Nestes termos, o TC, pelo acórdão n.º 474/2021, apenas declarou a inconstitucionalidade das
normas, com fundamento na violação da alínea b) do n.º 1 do artigo 165.º da
Constituição.
***
A
este respeito, devo dizer que a invocação do art.º da CRP ou é excrescente ou
deveria invocar-se para a elaboração de qualquer norma ou para a oposição à
mesma, pois assim dá-se implicitamente a entender que democratas são apenas os
que usam do direito de contestação.
Estranho
que se faça tanto finca-pé na relevância da exclusiva competência da AR em
matéria de direitos, liberdades e garantias, quando, noutros casos, como por exemplo no
estatuto da carreira docente, esta exigência ficou esquecida, tanto em 1990, ano da
sua elaboração, como em 2007, ano de sua profunda e maléfica alteração.
Por
outro lado, a garantia do respeito e proteção das opções e orientações pessoais
em matéria sexual não é uma invenção da presente lei, mas radica no teor do
n.º1 do art.º 26.º da CRP e foi acolhida por vários diplomas legais, mesmo no âmbito
da escola, nomeadamente a partir da Lei de Bases do Sistema Educativo, logo em
1986. A formulação do art.º 12.º da presente lei não envolve em si qualquer
atropelo à liberdade pessoal, nem mesmo à “liberdade de aprender e de ensinar”
garantida pelo n.º 1 do art.º 43.º da CRP.
Depois,
o olhar para o n.º 2 do art.º 42.º da CRP cheira a hipocrisia. Com efeito, os
currículos escolares são definidos por quem a não ser pelo Governo, que age em
nome do Estado? Não são os programas de cada disciplina – e mesmo a estratégia
nacional de educação para a cidadania – elaborados por grupos de trabalho,
nomeados por despacho ministerial e por despacho ministerial homologados, tudo
em nome do Estado? E querem dizer-me que determinadas disciplinas estão imunes
a determinadas orientações ideológicas e que sempre os programas estão sustentados
em suficiente pluralismo?
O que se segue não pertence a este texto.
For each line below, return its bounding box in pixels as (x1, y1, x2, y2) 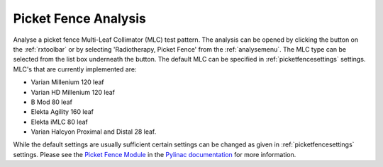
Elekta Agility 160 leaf (30, 108, 94, 116)
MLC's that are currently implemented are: (13, 64, 137, 74)
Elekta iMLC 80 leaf (30, 117, 88, 126)
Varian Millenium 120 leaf (30, 78, 104, 86)
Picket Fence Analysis (13, 11, 147, 26)
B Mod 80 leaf (30, 98, 72, 106)
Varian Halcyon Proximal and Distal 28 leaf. (30, 127, 157, 136)
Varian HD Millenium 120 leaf (30, 88, 115, 96)
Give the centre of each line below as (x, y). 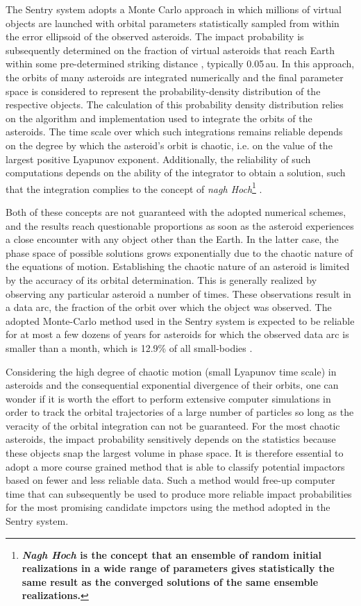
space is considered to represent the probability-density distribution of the (163, 91)
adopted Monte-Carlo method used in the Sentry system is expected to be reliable (180, 320)
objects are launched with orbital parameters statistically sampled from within (173, 23)
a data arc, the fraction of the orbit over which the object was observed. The (169, 307)
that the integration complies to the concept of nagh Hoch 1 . (134, 187)
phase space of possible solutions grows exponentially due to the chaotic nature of (179, 252)
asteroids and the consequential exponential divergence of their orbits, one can (172, 385)
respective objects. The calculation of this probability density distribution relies (175, 104)
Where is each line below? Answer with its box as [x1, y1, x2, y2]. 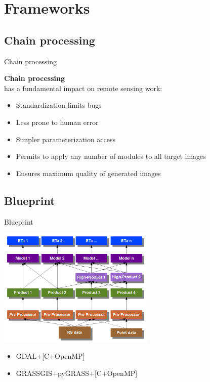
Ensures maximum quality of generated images [16, 167, 161, 178]
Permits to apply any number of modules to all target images [16, 151, 206, 161]
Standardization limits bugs [16, 100, 102, 110]
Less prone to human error [16, 116, 99, 127]
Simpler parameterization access [16, 134, 116, 144]
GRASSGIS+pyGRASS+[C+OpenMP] [16, 367, 138, 378]
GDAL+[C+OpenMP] [16, 351, 85, 361]
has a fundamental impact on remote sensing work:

Todavia, reza-se e canta-se:
“O Estado não pode programar a educação e a
cultura segundo quaisquer diretrizes filosóficas, estéticas, políticas,
ideológicas ou religiosas”.
Por
fim, devo dizer que o Estado deve promover a formação das pessoas, sobretudo
através da escola, pelo respeito pelas diferenças, opções, mas não pode expor,
muito menos impor, como dever de aceitação comum algo que não colhe
indiscutível evidência científica, como é ainda o caso da identidade de género.
Igualdade, diversidade de orientação, sim; identidade, ao menos para já, não.
A
CRP deve ser observada na totalidade, não?!